Meskipun ia hanya berjualan cilok yang di jajakan di pinggir jalan, Damar tidak merasa malu. Justru ia malu ketika tidak bisa menghidupi Ibu dan juga Adiknya yang bernama Danum. Ia bersyukur Danum, adiknya tidak sebadung anak-anak di usianya yang menginjak 16 tahun.
Damar berharap dengan adanya sepenggal kisah ini, dapat membuatnya selalu mengingat bahwasanya semua kesuksesan tidak lepas dari proses. Layaknya kepompong ulat yang nampak menjijikkan, berubah menjadi kupu-kupu yang mengagumkan.
Otaknya selalu berpikir positif, sekiranya ia tidak ingin hidup dalam kesia-siaan belaka.

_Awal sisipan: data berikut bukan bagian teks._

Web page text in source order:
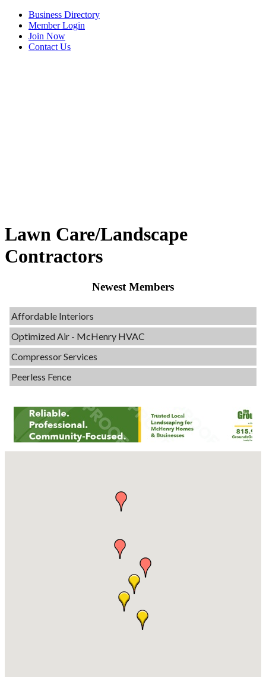
Business Directory
Member Login
Join Now
Contact Us
Lawn Care/Landscape
Contractors
Newest Members
C3 Construction
Affordable Interiors
Optimized Air - McHenry HVAC
Compressor Services
Peerless Fence
Dobbs Tire and Auto Centers
Captain Rods & Seawalls Unlimited
C3 Construction
Tails & Emails
Dobbs Tire and Auto Centers
Captain Rods & Seawalls Unlimited
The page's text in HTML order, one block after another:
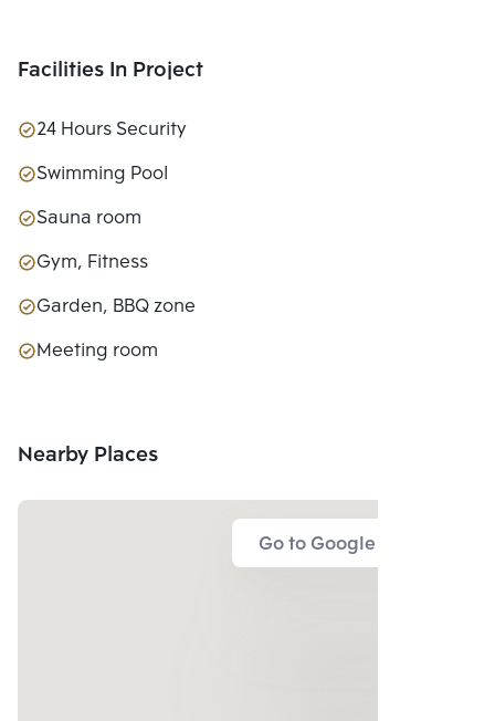
Facilities In Project
24 Hours Security
Swimming Pool
Sauna room
Gym, Fitness
Garden, BBQ zone
Meeting room
Nearby Places
Go to Google Map
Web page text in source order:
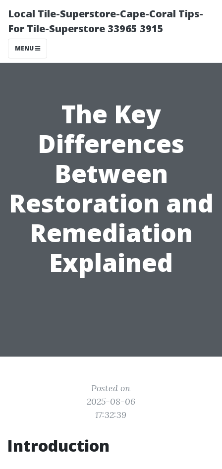
Local Tile-Superstore-Cape-Coral Tips-
For Tile-Superstore 33965 3915
MENU
The Key
Differences
Between
Restoration and
Remediation
Explained
Posted on
2025-08-06
17:32:39
Introduction
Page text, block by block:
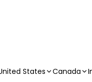
States Canada
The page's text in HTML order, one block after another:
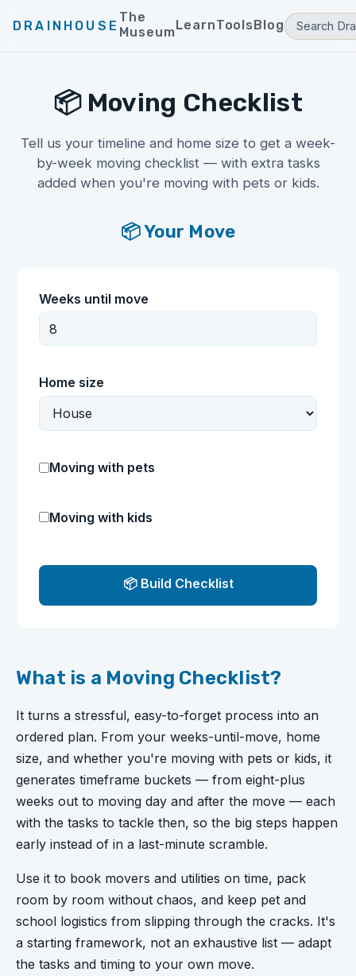
DRAINHOUSE
The
MuseumLearnToolsBlog
📦 Moving Checklist
Tell us your timeline and home size to get a week-
by-week moving checklist — with extra tasks
added when you're moving with pets or kids.
📦 Your Move
Weeks until move
Home size
Moving with pets
Moving with kids
📦 Build Checklist
What is a Moving Checklist?
It turns a stressful, easy-to-forget process into an
ordered plan. From your weeks-until-move, home
size, and whether you're moving with pets or kids, it
generates timeframe buckets — from eight-plus
weeks out to moving day and after the move — each
with the tasks to tackle then, so the big steps happen
early instead of in a last-minute scramble.
Use it to book movers and utilities on time, pack
room by room without chaos, and keep pet and
school logistics from slipping through the cracks. It's
a starting framework, not an exhaustive list — adapt
the tasks and timing to your own move.
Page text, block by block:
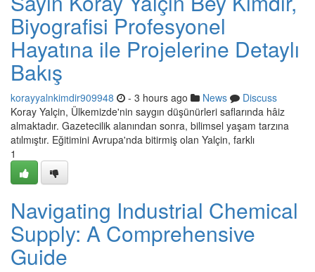
Biyografisi Profesyonel
Hayatına ile Projelerine Detaylı
Bakış
korayyalnkimdir909948 - 3 hours ago News
Discuss
Koray Yalçin, Ülkemizde'nin saygın düşünürleri saflarında hâiz
almaktadır. Gazetecilik alanından sonra, bilimsel yaşam tarzına
atılmıştır. Eğitimini Avrupa'nda bitirmiş olan Yalçin, farklı
1
Navigating Industrial Chemical
Supply: A Comprehensive
Guide
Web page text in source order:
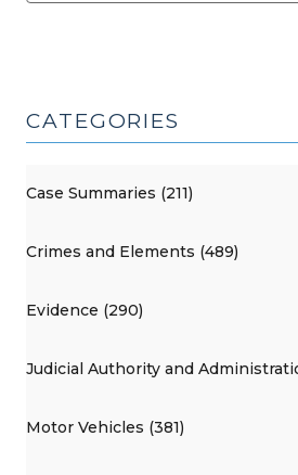
CATEGORIES
Case Summaries (211)
Crimes and Elements (489)
Evidence (290)
Judicial Authority and
Motor Vehicles (381)

Saat tengah memikirkan tentang kehidupannya, pembeli membuyarkan lamunannya.
"Mas Damar?" panggil seorang Ibu-ibu, berseragam cokelat muda.

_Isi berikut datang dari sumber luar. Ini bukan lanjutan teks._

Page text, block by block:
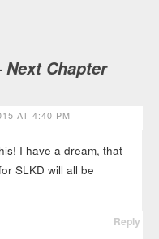
Next Chapter
AT 4:40 PM
I have a dream, that
SLKD will all be
Reply
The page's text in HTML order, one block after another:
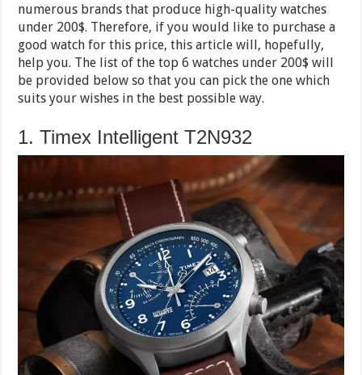
numerous brands that produce high-quality watches
under 200$. Therefore, if you would like to purchase a
good watch for this price, this article will, hopefully,
help you. The list of the top 6 watches under 200$ will
be provided below so that you can pick the one which
suits your wishes in the best possible way.
1. Timex Intelligent T2N932
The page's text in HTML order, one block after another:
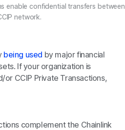
enable confidential transfers between
network.
being used by major financial
If your organization is
CCIP Private Transactions,
complement the Chainlink
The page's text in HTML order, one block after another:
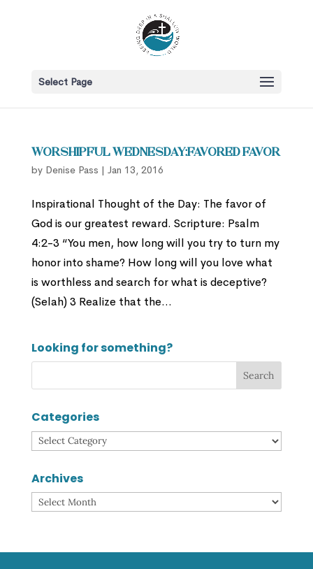
Select Page
Worshipful Wednesday:Favored Favor
by Denise Pass | Jan 13, 2016
Inspirational Thought of the Day: The favor of
God is our greatest reward. Scripture: Psalm
4:2-3 “You men, how long will you try to turn my
honor into shame? How long will you love what
is worthless and search for what is deceptive?
(Selah) 3 Realize that the...
Looking for something?
Categories
Categories
Archives
Archives
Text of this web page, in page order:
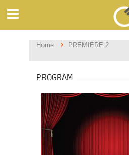
Home PREMIERE 2
PROGRAM
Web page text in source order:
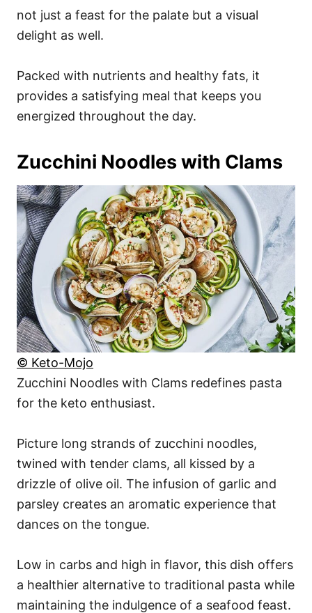
not just a feast for the palate but a visual
delight as well.
Packed with nutrients and healthy fats, it
provides a satisfying meal that keeps you
energized throughout the day.
Zucchini Noodles with Clams
© Keto-Mojo
Zucchini Noodles with Clams redefines pasta
for the keto enthusiast.
Picture long strands of zucchini noodles,
twined with tender clams, all kissed by a
drizzle of olive oil. The infusion of garlic and
parsley creates an aromatic experience that
dances on the tongue.
Low in carbs and high in flavor, this dish offers
a healthier alternative to traditional pasta while
maintaining the indulgence of a seafood feast.
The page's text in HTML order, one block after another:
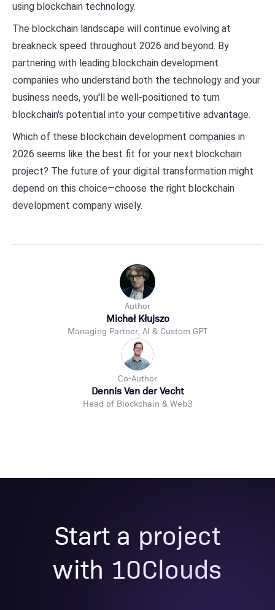
using blockchain technology.
The blockchain landscape will continue evolving at
breakneck speed throughout 2026 and beyond. By
partnering with leading blockchain development
companies who understand both the technology and your
business needs, you'll be well-positioned to turn
blockchain's potential into your competitive advantage.
Which of these blockchain development companies in
2026 seems like the best fit for your next blockchain
project? The future of your digital transformation might
depend on this choice—choose the right blockchain
development company wisely.
Author
Michał Kłujszo
Managing Partner, AI & Custom GPT
Co-Author
Dennis Van der Vecht
Head of Blockchain & Web3
Start a project
with 10Clouds

Damar pun terkesiap, "Eh.. maaf Bu,”
Ibu itupun mengibaskan tangannya, "Aih, melamun aja nih si Mas Damar,”
Damar pun terkekeh kecil, "Maaf Bu, hehe kadang kalau lagi sepi saya tiba-tiba melamun,"
"Jangan suka melamun atuh, ngelamunin siapa? Pacar?” tanya Ibu yang memakai hijab instan berwarna cokelat tua.
Damar hanya mengulum senyum, soal pacar. Damar memang sudah memiliki pacar yang sudah terjalin selama satu tahun, meskipun tanpa persetujuan dari orang tua sang pacar. Namun Damar juga pacarnya menjalaninya secara sembunyi-sembunyi.
"Ahh, bukan Bu, saya malah nggak mikirin pacar saya,” jelas Damar malu-malu. "Ibu Rusmini mau beli cilok berapa bungkus?” tanya Damar.
"Cie cie...., Kenapa nggak di pikirin, iya yah, kan masih tanggung jawab orang tuanya.” ledek Ibu Rusmini, lagi-lagi membuat Damar malu-malu.
"Kaya biasa yah. Ciloknya di bungkus lima, lima ribuan.” imbuh Bu Rusmini.
Damar pun tengah sibuk memasukkan cilok sebesar biji salak, dan juga cilok beranak sebesar jambu biji. Lima plastik berukuran setengah kilo gram, sudah siap terisi cilok, tinggal memberi toping bumbu, cabe halus, saus sambal, dan kecap.
Ada juga yang diberi toping bumbu kacang, tergantung selera dari pembeli. Setelah semua cilok siap, ia pun membungkusnya dengan karet juga menggabungkan semua cilok menjadi dalam satu plastik bening berukuran sedang.
Lantas Damar memberikan cilok yang di beli oleh Bu Rusmini, "Ini Bu,” kata Damar menyodorkan kantong plastik.
Bu Rusmini pun menanggapi kantong plastik berisikan cilok pesanannya, "Ini Dam, ambil aja kembaliannya,” kata Bu Rusmini memberikan uang lembaran uang berwarna hijau dan lembaran uang berwarna ungu.
"Alhamdulillah, beneran Bu,” ucap Damar tersenyum sumringah, Bu Rusmini mengangguki'nya.
"Makasih Bu,” imbuh Damar.
"Sama-sama Presdir Cilok,” balas Bu Rusmini, menyebut Damar seorang Presdir Cilok.
Damar terkekeh geli atas ucapan dari wanita seumuran Ibunya yang bekerja di kantor catatan sipil.
"Loh iya toh, kamu kan Presdir, Presdir Cilok. Semua orang yang berbisnis dan mempunyai usahanya sendiri bisa juga di sandang dengan sebutan Presdir,” imbuh Bu Rusmini, yang saat ini berpakaian dinas.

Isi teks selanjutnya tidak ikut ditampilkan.